- **AIM OF THE EXERCISE**
Copy word for word the lines of the records below, beginning at the one with "质子/点：无大小 (42, 288)" and finishing at the one with "parameters that are", ends included, but none of the pictures.

---------- INPUT FOR THIS TASK

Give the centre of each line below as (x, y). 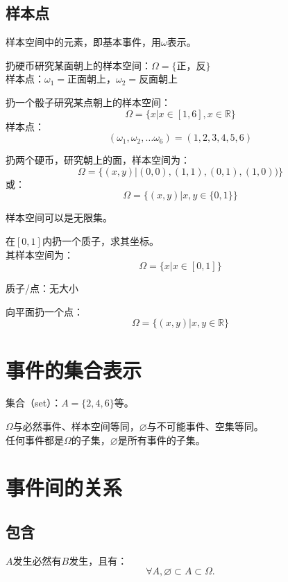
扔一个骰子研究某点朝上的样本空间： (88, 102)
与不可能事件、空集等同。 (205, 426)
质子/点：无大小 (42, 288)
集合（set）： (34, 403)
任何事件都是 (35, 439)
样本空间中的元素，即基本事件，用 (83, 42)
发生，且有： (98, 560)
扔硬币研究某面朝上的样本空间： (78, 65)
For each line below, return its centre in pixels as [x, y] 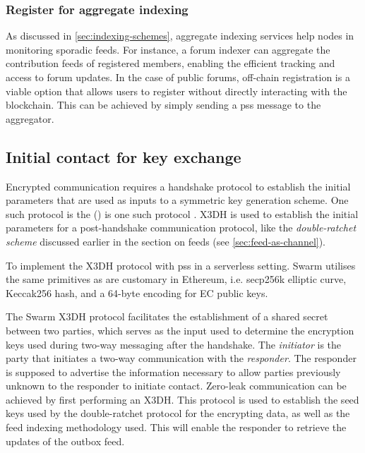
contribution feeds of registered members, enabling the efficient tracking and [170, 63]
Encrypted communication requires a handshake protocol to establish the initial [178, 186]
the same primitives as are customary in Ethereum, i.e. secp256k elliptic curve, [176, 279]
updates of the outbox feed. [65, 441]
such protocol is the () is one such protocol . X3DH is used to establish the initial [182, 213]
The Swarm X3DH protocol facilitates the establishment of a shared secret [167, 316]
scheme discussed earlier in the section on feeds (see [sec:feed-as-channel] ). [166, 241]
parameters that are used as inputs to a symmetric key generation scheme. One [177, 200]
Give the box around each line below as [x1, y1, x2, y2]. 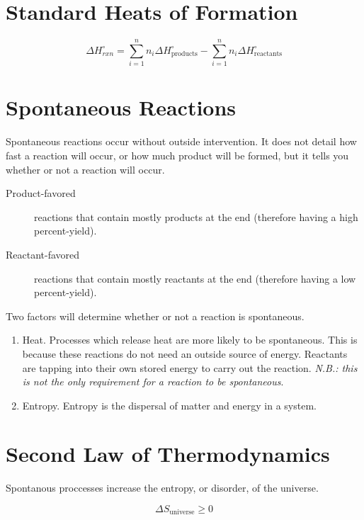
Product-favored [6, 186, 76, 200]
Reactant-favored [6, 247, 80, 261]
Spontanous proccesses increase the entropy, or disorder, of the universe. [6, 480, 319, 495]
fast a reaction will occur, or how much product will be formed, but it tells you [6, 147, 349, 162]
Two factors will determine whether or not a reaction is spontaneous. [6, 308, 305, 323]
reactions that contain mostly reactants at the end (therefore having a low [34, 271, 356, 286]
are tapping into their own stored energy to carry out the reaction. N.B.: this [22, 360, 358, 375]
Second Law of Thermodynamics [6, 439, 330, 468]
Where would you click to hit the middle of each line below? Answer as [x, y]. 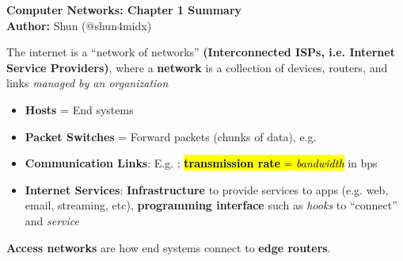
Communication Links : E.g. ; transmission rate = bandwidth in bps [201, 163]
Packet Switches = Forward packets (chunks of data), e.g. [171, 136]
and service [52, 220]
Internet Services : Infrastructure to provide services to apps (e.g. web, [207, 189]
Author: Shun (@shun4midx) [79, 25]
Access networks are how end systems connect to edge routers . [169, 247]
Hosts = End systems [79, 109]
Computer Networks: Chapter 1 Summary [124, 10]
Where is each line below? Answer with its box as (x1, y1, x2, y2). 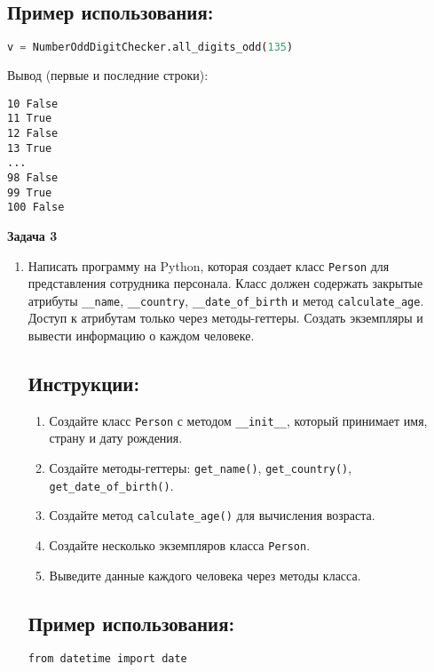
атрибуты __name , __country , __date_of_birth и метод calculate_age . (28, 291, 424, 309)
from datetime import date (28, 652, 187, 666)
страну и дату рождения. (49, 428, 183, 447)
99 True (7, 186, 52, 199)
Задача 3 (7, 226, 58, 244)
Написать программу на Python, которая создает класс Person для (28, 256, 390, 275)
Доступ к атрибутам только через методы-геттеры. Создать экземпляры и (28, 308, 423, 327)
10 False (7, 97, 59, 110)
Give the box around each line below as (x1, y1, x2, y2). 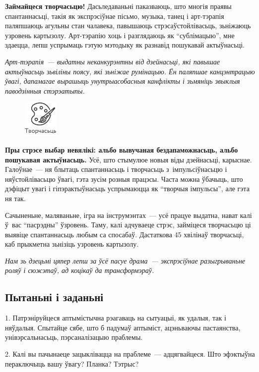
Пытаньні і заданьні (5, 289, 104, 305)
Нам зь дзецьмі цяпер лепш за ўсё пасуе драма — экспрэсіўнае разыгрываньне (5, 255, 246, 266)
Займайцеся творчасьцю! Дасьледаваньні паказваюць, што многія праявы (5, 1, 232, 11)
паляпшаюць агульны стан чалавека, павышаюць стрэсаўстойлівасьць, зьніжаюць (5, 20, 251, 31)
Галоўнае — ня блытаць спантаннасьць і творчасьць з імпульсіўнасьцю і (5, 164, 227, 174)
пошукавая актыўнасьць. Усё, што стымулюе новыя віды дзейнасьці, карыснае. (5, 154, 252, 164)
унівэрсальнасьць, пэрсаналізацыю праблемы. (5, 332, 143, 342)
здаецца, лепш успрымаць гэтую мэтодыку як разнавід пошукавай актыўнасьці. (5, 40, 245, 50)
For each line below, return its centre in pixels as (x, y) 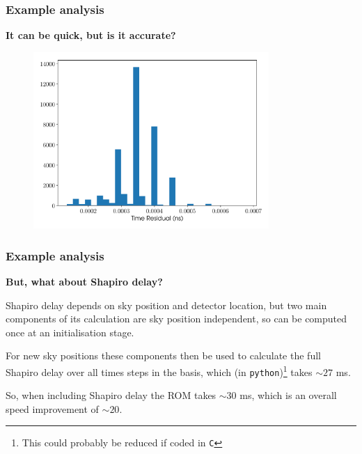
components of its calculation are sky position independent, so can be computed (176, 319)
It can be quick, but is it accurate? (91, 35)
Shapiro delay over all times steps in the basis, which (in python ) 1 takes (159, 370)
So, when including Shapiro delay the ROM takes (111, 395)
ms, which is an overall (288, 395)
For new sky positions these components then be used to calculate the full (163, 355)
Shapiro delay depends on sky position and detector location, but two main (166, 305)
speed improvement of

--------------------

- **OUTPUT**
质子/点：无大小 (42, 288)
集合（set）： (34, 403)
任何事件都是 (35, 439)
样本空间中的元素，即基本事件，用 (83, 42)
发生，且有： (98, 560)
扔硬币研究某面朝上的样本空间： (78, 65)
For each line below, return its centre in pixels as [x, y] 
contribution feeds of registered members, enabling the efficient tracking and [170, 63]
Encrypted communication requires a handshake protocol to establish the initial [178, 186]
the same primitives as are customary in Ethereum, i.e. secp256k elliptic curve, [176, 279]
updates of the outbox feed. [65, 441]
such protocol is the () is one such protocol . X3DH is used to establish the initial [182, 213]
The Swarm X3DH protocol facilitates the establishment of a shared secret [167, 316]
scheme discussed earlier in the section on feeds (see [sec:feed-as-channel] ). [166, 241]
parameters that are used as inputs to a symmetric key generation scheme. One [177, 200]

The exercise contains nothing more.